Table 5 Running time of the proposed method using dataset [9]

There are two difficult problems for complexity comparison between the proposed method and each analyzed method. First, most of the state-of-the-art methods have not provided the running times. Second, each compared method was not performed on a unified platform. It was hard to compare the time of each method exactly. We have tried to provide the running times of the compared methods with the available codes. We have also cited the running times of paper [28] and normalized the running time of the proposed method based on the approximate criteria of the method [28]. Table 6 shows the compared results.
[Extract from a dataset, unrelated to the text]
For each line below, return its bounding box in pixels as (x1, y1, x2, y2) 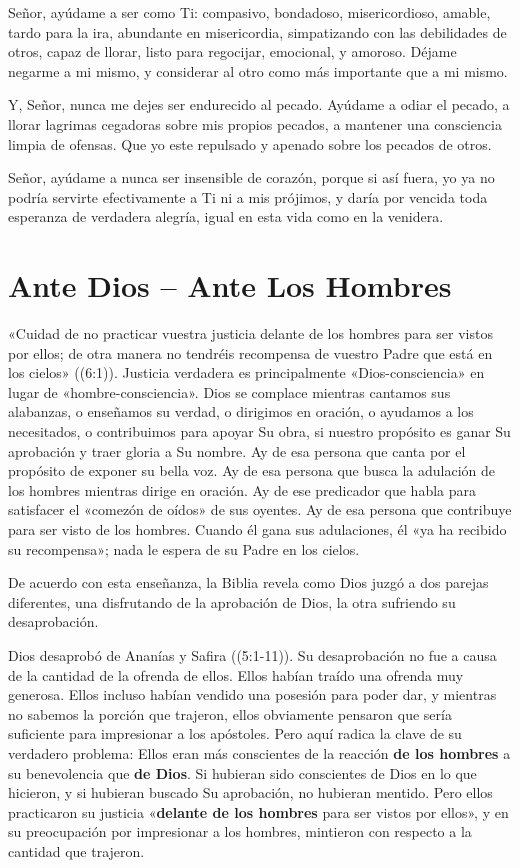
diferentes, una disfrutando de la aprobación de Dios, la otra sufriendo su (8, 591, 456, 612)
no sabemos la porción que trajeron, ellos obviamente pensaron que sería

Table 6 Running times of the proposed method and the state-of-the-art methods

Table 6 clearly shows that the running times of the keypoint-based methods ([7, 23, 28], the proposed method) were generally less than the block-based methods ([5, 11, 22, 25]). The block-based methods took expensive times for feature extraction and matching of each block (or each pixel). The keypoint-based methods extracted local image features as keypoints and only filtered the extracted keypoints as matches. As for the proposed method, the extracted feature stage and keypoint filtering stage occupied a small portion of the total time. It was owing to the mixed-language programming with various effective tools. The iterative region needed to iteratively calculate each neighboring keypoints feature. So the iterative region merging took the relatively expensive time.

5 Conclusions

In this paper, the proposed method fused the advantages of the keypoint-based and block-based-methods to perform CMFD. This novel method mainly involves the local maxima, minima extraction and matching algorithm, an adaptive keypoint filtering algorithm, an iterative region-merging algorithm and so on. First, the local maxima and minima are extracted as candidate keypoint pairs by Speeded Up Robust Features (SURF). The Best-Bin-First search (BBF) is employed to obtain the correlation between each pair of candidate keypoints. The candidate keypoints are then matched as pairs by employing the Nearest Neighbors (2NN) test. The adaptive keypoint filtering algorithm based on random sample consensus (RANSAC) is proposed to filter out the outliers and obtain the inlier (keypoint) pairs. The first sub-stage of the filtering algorithm removes nearest neighbor keypoint pairs. The second sub-stage evaluates the inliers and corrects keypoint misclassifications. The adaptive keypoint filtering can identify both single forgeries and multiple forgeries. Finally, the iterative region-merging algorithm is proposed to obtain the forged regions. Neighboring keypoints (NKs) are generated to obtain additional inliers to cover the forged regions, and DPCET is employed to extract the circular block features corresponding to the NKs and filter out any mismatched NKs. The suspected regions are generated by the circular blocks of the matched NKs. Simple Linear Iterative Clustering (SLIC) is employed to segment the host image into superpixels. The superpixels and suspected regions are merged to fill the detected regions more precisely. Compared with the state-of-the-art methods, a series of experiments demonstrated that our proposed method achieves the best performance for CMFD under various post-processing operations. In future work, the adaptive keypoint filtering and iterative region-merging of our proposed scheme will be applied to wider fields, focusing not only on CMFD but also other types of forgery detection such as splicing and image morphing.